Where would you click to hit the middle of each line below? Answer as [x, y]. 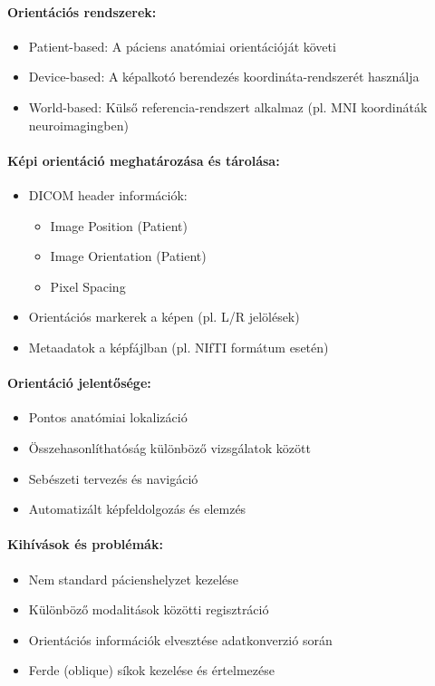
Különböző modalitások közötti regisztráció [149, 609]
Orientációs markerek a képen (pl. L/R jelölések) [164, 317]
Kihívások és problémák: [85, 544]
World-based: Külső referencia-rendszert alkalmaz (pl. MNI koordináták [228, 106]
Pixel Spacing [88, 286]
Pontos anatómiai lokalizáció [108, 417]
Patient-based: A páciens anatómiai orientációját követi [182, 46]
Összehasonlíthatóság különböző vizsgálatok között [169, 447]
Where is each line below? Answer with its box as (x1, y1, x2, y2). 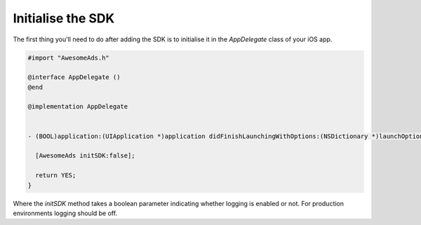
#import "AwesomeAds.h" (27, 53, 110, 62)
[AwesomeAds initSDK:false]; (35, 151, 136, 160)
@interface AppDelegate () (27, 74, 121, 81)
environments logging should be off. (13, 209, 118, 217)
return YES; (35, 172, 76, 179)
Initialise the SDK (13, 11, 115, 26)
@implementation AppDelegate (27, 102, 128, 111)
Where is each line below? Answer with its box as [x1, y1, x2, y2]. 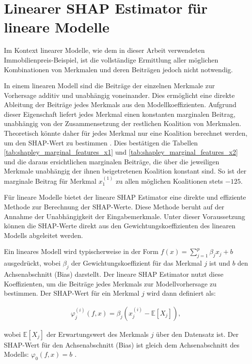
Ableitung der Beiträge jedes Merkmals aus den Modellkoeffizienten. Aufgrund [4, 99, 236, 110]
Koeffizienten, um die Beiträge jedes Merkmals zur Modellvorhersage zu [4, 278, 217, 288]
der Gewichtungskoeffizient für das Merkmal [71, 258, 202, 268]
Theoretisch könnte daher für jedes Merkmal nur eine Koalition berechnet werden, [4, 128, 248, 138]
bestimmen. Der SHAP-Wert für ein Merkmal [4, 288, 140, 298]
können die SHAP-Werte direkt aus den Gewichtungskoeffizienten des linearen [4, 221, 236, 231]
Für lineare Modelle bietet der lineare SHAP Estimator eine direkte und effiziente [4, 192, 246, 202]
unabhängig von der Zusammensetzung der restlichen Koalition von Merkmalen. [4, 118, 241, 128]
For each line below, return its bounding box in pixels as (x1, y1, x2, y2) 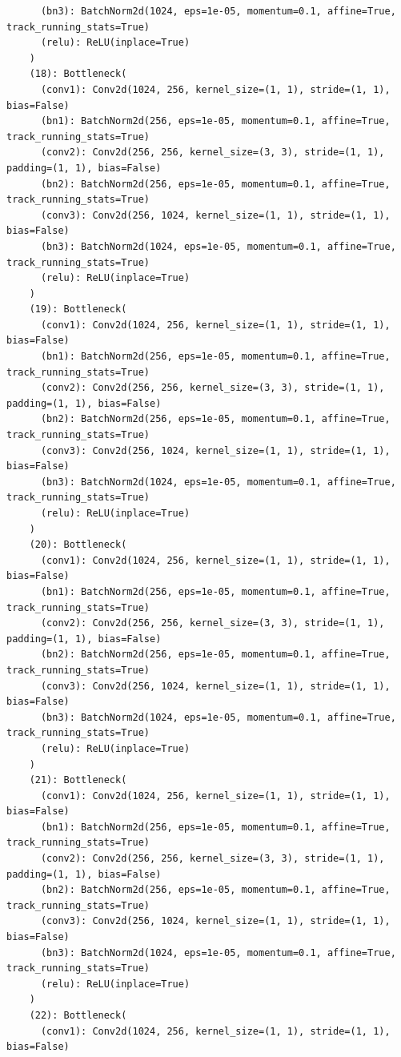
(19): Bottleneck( (29, 303, 127, 315)
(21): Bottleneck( (29, 774, 127, 786)
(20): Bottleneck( (29, 539, 127, 551)
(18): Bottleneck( (29, 68, 127, 80)
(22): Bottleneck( (29, 1010, 127, 1021)
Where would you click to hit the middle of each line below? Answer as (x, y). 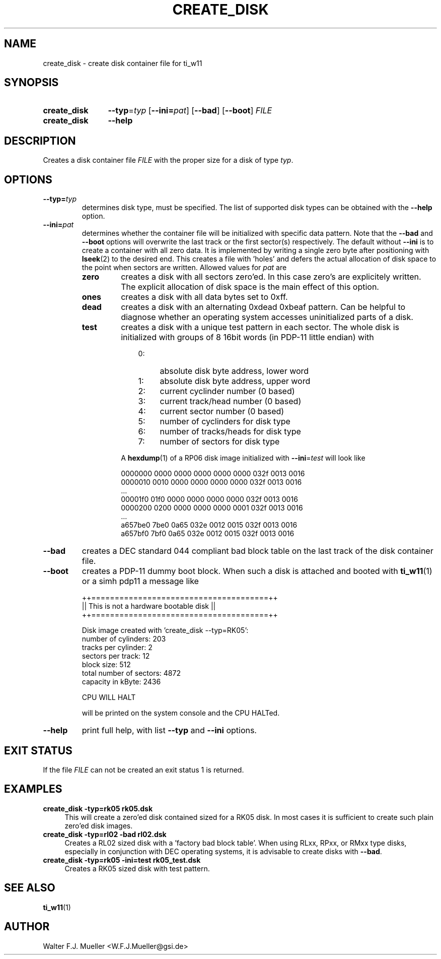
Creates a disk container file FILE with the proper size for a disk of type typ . (168, 160)
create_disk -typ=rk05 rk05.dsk (98, 808)
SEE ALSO (30, 888)
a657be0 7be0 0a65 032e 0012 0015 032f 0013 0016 (209, 525)
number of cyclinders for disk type (225, 422)
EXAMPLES (33, 789)
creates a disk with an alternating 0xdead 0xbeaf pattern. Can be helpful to (263, 307)
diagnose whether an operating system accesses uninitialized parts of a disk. (267, 317)
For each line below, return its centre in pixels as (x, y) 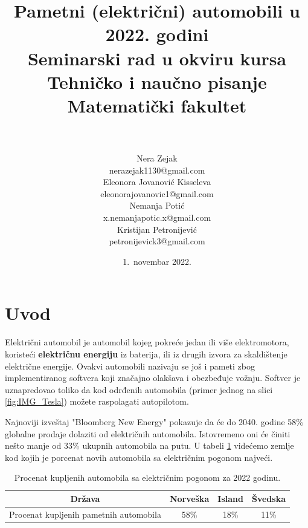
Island (230, 498)
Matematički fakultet (157, 105)
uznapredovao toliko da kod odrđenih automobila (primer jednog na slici (139, 389)
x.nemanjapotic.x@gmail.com (157, 217)
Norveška (189, 498)
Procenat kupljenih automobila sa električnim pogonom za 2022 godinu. (147, 477)
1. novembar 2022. (157, 261)
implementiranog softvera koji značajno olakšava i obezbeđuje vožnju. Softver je (153, 378)
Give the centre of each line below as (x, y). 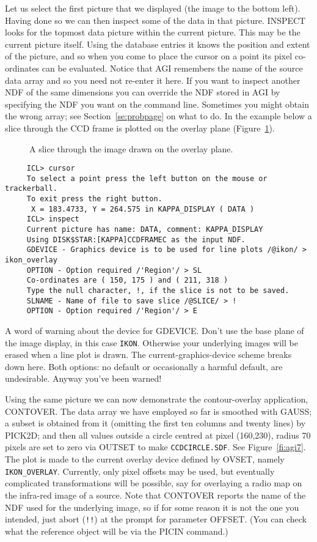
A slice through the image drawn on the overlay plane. (131, 148)
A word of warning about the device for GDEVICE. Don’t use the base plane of (155, 330)
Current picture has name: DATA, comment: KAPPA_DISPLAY (145, 230)
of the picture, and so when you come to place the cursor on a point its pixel (149, 56)
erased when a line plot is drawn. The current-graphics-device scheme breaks (148, 355)
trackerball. (31, 189)
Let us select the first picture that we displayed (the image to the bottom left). (153, 8)
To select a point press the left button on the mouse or (147, 178)
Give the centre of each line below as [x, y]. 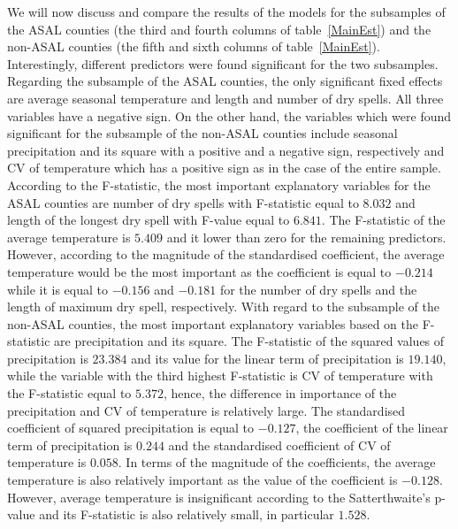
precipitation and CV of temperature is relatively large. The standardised [206, 410]
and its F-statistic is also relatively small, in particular [187, 514]
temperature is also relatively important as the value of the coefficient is [202, 480]
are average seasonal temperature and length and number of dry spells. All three [225, 98]
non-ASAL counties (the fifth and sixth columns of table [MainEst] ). [194, 46]
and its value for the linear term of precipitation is [267, 358]
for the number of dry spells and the [318, 289]
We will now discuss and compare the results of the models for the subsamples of [226, 11]
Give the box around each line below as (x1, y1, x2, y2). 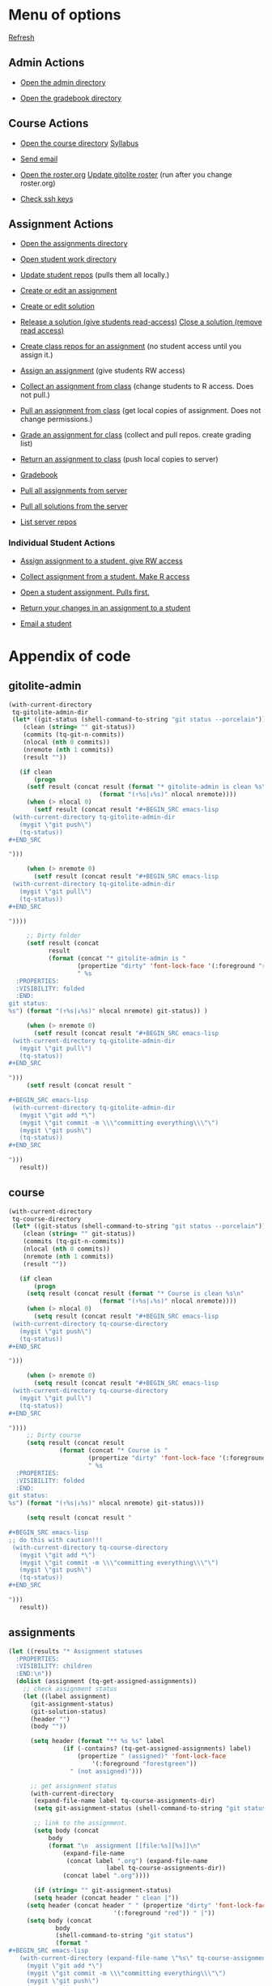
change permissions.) (19, 415, 93, 424)
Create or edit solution (19, 301, 96, 311)
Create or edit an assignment (19, 286, 117, 296)
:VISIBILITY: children (15, 1662, 92, 1670)
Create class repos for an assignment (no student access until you (19, 342, 242, 352)
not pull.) (19, 390, 50, 400)
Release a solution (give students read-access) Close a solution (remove (19, 318, 263, 327)
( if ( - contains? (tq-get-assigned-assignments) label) (62, 1745, 252, 1753)
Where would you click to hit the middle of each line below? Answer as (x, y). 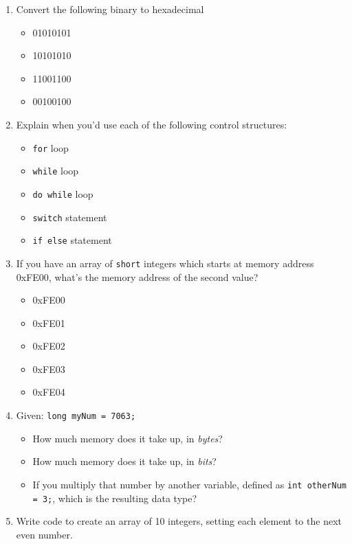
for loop (51, 147)
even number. (44, 534)
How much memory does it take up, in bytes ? (128, 438)
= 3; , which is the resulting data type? (115, 498)
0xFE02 (49, 346)
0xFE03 (49, 369)
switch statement (70, 217)
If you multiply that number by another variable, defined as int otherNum (189, 484)
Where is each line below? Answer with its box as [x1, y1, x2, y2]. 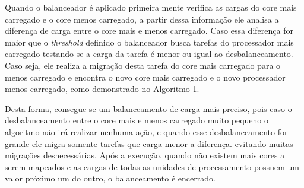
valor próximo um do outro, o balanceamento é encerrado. [5, 172, 216, 184]
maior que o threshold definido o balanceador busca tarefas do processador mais [5, 36, 294, 48]
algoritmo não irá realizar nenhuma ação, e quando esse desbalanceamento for [5, 125, 288, 138]
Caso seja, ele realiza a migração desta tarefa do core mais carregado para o [5, 59, 281, 71]
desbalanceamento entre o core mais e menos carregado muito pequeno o [5, 114, 269, 126]
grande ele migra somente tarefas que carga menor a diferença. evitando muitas [5, 137, 293, 149]
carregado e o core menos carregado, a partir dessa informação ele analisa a [5, 12, 279, 25]
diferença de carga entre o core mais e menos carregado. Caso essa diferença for [5, 24, 293, 37]
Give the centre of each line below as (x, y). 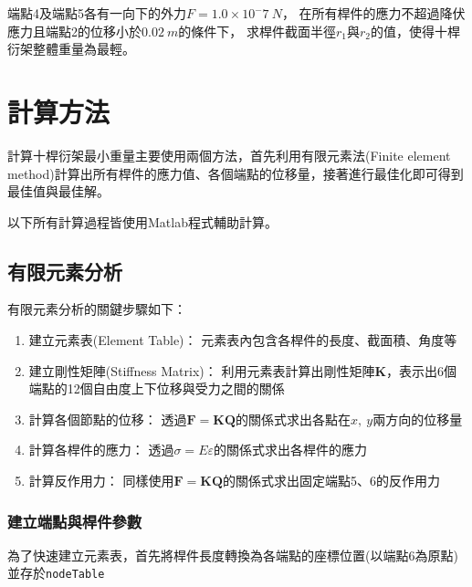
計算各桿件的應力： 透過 (101, 450)
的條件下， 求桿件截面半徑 (257, 31)
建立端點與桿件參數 (75, 521)
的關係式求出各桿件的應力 (290, 450)
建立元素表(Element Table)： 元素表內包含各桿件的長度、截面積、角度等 (243, 340)
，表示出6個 (422, 370)
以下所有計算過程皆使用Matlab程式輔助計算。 (142, 221)
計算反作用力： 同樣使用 (101, 481)
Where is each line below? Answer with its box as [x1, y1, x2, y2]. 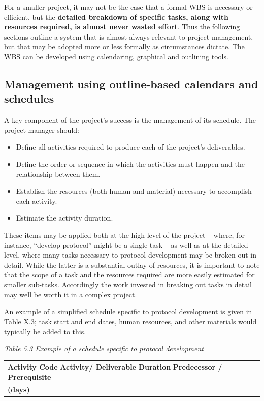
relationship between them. [16, 168, 101, 179]
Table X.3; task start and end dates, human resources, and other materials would [4, 316, 257, 326]
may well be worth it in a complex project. [4, 289, 137, 300]
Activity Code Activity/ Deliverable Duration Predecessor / [8, 361, 222, 372]
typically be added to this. [4, 326, 86, 337]
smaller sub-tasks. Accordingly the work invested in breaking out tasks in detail [4, 279, 252, 289]
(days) [8, 384, 30, 394]
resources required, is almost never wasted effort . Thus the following [4, 21, 240, 32]
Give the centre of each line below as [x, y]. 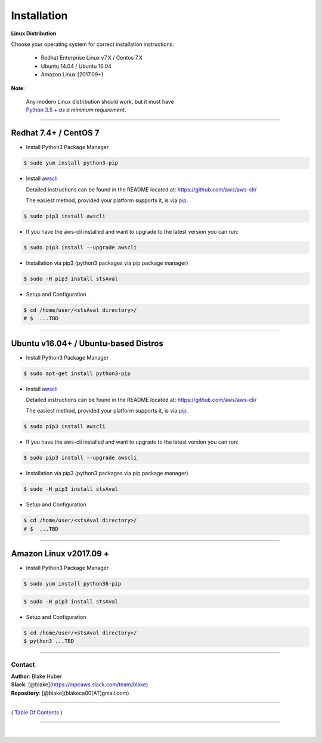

__Required action__. Count the lines in the records above that contain the word "when", and reply with only that number.

__Written response__. 2